En 2019, nous avons publié un article de recherche comparant la couverture FX des fonds d'investissement vendus à des investisseurs institutionnels en Suisse à celle d'un gestionnaire de risque de change indépendant et spécialisé. Les résultats ont montré une sous-performance annuelle moyenne de 15 points de base de la part des fonds entre 2013 et 2018.

Au fil des années suivantes, nos clients et les investisseurs suisses en général nous ont demandé à plusieurs reprises des informations supplémentaires sur ces chiffres ainsi que des analyses dédiées de fonds dans leur portefeuille. Cet intérêt continu pour le sujet nous a poussé à revisiter notre recherche initiale, cinq ans après sa publication.

Depuis 2019, la performance de la couverture des risques de change des fonds s'est dégradée à -20 points de base par an en moyenne. Cet article détaille comment cette sous-performance varie selon les caractéristiques des fonds et offre une explication sur sa persistance attendue.

Méthodologie
Une fois de plus, notre attention se porte sur les fonds investis dans des actifs libellés en dollars américains (USD). Le choix de cette devise repose sur deux raisons. Tout d'abord, les actifs américains dominent les expositions étrangères des investisseurs suisses. Ensuite, avoir une seule exposition monétaire améliore considérablement la précision de l'analyse car nous n'avons pas à estimer des pondérations variables dans le temps à travers plusieurs régions et leurs devises respectives.

Notre échantillon totalise 116 fonds (232 classes d'actions ; une couverte et une non couverte), comparé à 66 dans notre analyse précédente, et couvre les années 2019 à 2023. En mettant de côté la question des coûts implicites pour le moment, un point de départ naturel est d'examiner les coûts explicites de couverture des risques de change, tels qu'ils sont rapportés par les émetteurs de fonds.

Combien les fonds facturent-ils la couverture des risques de change ?

20242019
Nombre de fonds11666
Part des fonds facturant des frais de couverture41%33%
Frais de couverture moyen0.04%0.05%
Frais de couverture médian0.05%0.04%
Frais de couverture minimum0.01%0.01%
Frais de couverture maximum0.14%0.12%

La comparaison du Total Expense Ratio (TER) de la classe d'actions couverte et non couverte révèle si le fonds facture des frais supplémentaires pour la couverture des risques de change et, le cas échéant, leur montant. Les statistiques découlant de cette comparaison sont présentées dans le Tableau ci-dessus, aux côtés de nos conclusions de 2019 fournies à titre de référence.

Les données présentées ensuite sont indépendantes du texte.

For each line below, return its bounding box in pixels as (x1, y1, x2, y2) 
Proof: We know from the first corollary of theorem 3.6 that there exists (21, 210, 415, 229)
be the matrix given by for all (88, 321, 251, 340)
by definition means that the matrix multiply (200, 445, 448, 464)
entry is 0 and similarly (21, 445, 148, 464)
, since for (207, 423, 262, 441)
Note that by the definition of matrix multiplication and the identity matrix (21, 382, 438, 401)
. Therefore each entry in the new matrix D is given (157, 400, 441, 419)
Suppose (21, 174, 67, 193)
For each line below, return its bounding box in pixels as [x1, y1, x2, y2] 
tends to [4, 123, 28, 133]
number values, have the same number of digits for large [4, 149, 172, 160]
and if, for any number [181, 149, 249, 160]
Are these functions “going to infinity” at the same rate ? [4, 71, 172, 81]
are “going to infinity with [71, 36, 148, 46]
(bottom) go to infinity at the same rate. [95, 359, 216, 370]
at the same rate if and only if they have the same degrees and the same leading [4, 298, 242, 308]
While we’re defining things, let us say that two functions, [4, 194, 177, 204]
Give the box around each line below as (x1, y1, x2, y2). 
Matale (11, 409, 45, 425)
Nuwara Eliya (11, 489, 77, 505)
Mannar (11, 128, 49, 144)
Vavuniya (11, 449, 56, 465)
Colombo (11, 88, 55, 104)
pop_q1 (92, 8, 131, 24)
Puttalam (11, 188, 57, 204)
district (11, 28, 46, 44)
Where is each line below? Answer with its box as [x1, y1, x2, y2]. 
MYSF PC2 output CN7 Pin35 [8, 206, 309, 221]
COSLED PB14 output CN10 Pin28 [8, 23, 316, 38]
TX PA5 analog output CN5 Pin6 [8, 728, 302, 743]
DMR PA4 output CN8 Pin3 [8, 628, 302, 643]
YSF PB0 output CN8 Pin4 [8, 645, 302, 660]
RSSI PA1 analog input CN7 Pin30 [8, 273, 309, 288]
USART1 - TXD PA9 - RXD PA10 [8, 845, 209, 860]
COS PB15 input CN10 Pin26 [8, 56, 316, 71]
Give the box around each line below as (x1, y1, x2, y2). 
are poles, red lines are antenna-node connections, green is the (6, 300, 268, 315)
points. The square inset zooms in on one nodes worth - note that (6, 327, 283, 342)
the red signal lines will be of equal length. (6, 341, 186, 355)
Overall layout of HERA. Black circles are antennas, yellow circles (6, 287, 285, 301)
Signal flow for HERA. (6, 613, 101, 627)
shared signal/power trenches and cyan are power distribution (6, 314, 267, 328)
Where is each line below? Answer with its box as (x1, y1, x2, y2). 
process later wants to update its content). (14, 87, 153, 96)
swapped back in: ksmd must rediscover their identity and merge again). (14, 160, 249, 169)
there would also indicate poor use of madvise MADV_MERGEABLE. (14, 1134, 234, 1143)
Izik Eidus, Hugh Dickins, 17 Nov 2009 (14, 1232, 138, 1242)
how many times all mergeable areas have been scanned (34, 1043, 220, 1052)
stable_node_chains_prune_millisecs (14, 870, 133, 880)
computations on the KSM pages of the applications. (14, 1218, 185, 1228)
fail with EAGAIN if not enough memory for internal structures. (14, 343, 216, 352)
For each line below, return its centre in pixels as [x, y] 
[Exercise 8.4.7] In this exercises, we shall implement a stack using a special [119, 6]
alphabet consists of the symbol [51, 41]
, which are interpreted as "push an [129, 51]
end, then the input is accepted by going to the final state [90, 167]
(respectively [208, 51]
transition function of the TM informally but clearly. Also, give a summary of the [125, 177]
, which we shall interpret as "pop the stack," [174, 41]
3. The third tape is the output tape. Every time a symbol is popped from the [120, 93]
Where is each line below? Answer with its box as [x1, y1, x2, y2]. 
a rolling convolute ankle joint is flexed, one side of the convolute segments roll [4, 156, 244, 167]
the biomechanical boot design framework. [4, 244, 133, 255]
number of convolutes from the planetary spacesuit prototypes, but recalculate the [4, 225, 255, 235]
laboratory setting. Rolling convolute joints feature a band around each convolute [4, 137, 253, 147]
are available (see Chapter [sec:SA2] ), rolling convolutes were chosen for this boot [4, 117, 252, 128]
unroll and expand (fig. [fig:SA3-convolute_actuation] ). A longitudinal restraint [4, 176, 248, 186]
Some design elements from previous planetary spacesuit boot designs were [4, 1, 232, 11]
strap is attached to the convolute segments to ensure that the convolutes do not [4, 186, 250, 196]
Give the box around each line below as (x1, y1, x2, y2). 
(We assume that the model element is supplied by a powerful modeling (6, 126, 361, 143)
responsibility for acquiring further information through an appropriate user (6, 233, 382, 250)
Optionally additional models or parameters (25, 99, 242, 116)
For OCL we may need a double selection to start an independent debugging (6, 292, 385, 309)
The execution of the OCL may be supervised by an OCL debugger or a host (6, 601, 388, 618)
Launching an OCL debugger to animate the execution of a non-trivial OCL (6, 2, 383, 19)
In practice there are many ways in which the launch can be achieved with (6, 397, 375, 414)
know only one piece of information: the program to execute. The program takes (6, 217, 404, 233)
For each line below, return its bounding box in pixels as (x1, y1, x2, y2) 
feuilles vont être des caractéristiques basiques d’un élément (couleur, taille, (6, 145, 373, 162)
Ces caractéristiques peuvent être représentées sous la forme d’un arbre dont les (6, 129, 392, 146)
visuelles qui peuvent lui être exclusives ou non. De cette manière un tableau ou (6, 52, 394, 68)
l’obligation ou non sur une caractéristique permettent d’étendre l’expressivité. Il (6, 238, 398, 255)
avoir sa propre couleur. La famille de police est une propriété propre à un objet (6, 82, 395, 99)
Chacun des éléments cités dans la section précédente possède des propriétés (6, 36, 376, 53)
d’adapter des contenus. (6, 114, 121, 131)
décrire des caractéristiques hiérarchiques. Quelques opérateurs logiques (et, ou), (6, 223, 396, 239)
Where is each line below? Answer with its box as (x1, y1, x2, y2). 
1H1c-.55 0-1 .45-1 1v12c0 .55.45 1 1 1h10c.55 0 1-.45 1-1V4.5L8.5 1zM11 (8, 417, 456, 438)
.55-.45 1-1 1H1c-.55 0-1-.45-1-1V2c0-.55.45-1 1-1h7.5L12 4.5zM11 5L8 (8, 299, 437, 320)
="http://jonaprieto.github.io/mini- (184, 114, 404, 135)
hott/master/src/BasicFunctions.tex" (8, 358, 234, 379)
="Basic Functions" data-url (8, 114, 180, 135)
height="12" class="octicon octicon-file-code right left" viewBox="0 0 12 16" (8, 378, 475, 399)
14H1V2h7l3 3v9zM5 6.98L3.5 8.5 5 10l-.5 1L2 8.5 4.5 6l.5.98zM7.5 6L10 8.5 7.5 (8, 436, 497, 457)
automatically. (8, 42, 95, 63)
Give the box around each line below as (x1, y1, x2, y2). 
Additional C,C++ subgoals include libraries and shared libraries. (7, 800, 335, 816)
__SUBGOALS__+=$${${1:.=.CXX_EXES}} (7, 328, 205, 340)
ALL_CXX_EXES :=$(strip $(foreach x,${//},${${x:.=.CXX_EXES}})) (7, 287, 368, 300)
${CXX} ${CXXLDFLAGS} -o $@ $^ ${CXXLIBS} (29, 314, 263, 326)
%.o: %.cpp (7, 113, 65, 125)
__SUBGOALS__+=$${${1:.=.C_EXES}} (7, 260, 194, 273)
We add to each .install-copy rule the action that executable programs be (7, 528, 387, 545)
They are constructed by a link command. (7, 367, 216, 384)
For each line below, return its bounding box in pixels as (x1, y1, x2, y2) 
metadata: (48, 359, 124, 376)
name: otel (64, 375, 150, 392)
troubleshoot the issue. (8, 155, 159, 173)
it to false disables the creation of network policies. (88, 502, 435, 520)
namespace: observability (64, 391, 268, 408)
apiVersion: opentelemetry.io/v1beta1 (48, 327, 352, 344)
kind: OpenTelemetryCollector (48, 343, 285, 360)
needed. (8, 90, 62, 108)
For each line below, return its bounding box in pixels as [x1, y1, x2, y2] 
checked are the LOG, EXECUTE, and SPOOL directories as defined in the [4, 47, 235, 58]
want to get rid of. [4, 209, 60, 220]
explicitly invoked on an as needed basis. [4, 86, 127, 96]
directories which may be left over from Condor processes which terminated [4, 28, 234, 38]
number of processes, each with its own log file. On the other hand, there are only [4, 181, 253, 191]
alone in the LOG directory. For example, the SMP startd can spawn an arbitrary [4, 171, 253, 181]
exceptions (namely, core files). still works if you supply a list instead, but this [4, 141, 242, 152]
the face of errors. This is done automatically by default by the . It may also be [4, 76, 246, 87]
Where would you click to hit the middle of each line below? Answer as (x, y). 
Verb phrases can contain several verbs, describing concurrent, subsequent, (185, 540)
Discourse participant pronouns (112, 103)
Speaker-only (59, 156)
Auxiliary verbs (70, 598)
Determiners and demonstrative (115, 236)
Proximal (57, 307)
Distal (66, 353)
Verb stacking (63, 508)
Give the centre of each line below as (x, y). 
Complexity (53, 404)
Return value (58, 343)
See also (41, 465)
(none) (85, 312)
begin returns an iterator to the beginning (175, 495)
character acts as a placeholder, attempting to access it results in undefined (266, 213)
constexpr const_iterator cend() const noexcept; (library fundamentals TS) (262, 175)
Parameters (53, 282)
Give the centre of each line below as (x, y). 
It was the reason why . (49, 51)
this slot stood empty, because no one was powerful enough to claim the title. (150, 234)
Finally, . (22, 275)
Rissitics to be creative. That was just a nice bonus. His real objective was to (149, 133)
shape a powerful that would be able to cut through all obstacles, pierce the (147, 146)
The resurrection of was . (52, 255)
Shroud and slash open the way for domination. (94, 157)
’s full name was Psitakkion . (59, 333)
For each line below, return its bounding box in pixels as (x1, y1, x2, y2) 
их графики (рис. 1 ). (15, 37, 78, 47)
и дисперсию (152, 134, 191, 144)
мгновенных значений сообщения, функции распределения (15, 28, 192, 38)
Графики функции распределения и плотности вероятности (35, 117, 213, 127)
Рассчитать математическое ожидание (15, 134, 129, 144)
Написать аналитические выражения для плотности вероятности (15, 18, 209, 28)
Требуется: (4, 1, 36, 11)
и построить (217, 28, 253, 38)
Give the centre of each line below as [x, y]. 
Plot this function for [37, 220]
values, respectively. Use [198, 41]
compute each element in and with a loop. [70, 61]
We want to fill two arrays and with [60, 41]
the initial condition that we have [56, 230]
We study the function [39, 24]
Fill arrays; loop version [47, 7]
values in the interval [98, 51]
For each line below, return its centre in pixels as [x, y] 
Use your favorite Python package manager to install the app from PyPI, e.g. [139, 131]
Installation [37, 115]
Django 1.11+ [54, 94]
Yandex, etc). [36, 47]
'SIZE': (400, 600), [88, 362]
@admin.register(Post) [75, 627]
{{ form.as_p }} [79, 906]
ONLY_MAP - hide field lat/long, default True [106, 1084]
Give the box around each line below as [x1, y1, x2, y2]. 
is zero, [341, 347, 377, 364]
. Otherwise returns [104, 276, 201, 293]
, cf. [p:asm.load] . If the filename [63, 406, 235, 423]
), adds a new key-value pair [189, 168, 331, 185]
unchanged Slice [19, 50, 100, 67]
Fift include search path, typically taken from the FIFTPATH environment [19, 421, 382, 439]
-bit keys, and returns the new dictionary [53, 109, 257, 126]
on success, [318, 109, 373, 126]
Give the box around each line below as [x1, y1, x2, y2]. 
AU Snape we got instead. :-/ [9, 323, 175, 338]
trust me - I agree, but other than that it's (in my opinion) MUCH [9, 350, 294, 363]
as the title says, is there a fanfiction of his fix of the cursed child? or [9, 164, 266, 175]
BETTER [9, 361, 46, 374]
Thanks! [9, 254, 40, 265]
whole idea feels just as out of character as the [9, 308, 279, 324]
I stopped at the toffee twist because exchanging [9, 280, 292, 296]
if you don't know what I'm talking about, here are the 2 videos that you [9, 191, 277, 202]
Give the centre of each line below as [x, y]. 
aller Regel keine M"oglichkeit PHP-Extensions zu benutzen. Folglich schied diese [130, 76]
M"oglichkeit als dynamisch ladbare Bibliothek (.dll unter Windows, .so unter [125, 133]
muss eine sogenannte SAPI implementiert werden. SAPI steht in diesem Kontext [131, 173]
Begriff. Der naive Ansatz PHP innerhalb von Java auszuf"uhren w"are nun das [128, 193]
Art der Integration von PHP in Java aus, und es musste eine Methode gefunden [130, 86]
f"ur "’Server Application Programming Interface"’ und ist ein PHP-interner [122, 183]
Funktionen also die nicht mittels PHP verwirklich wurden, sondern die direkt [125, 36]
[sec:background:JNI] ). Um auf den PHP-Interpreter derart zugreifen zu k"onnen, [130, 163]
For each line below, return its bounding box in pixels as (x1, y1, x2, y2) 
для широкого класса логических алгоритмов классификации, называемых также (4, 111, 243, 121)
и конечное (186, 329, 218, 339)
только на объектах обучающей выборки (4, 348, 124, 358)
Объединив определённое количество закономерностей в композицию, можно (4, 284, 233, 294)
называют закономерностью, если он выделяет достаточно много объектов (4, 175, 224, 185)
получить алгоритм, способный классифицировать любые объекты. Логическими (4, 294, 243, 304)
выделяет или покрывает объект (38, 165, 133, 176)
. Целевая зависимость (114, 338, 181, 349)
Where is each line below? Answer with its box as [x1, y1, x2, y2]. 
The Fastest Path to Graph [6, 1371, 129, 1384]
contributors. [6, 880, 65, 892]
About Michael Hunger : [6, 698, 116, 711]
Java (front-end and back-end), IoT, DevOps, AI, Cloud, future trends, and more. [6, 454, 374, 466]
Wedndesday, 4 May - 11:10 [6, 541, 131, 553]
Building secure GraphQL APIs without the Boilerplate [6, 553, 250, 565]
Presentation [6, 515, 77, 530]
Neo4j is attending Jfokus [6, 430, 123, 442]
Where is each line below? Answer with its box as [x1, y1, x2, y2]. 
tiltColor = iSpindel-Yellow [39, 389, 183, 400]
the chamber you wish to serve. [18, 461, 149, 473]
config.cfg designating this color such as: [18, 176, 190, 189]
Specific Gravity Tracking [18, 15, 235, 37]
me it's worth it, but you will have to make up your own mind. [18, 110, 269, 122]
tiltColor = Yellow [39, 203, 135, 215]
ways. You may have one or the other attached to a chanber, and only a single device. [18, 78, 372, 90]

Bien que les frais minimums, moyens et médians soient restés stables au cours des cinq dernières années, le pourcentage de fonds ponctionnant des frais plus élevés sur leur classe d'actions couverte est passé de 33% à 41%. Cela est assez surprenant étant donné la tendance de fond dans l'industrie de l'investissement vers des frais de gestion toujours plus bas. Un événement pouvant être à la source de cet écart est l’entrée en vigueur de la régulation européenne MiFID II en 2018 qui contraint notamment les fonds à publier un ensemble plus large des coûts totaux supportés par les investisseurs. Ceci dit, les frais de couverture annuels maximums observés de 14 points de base (contre 12 en 2019) restent déconcertants.

Même les frais moyens de couverture, à 4 points de base, sont inexplicablement élevés étant donné qu'un gestionnaire spécialisé en couverture de change facturerait environ 1 point de base pour mettre en œuvre ce type de couverture de change (passive).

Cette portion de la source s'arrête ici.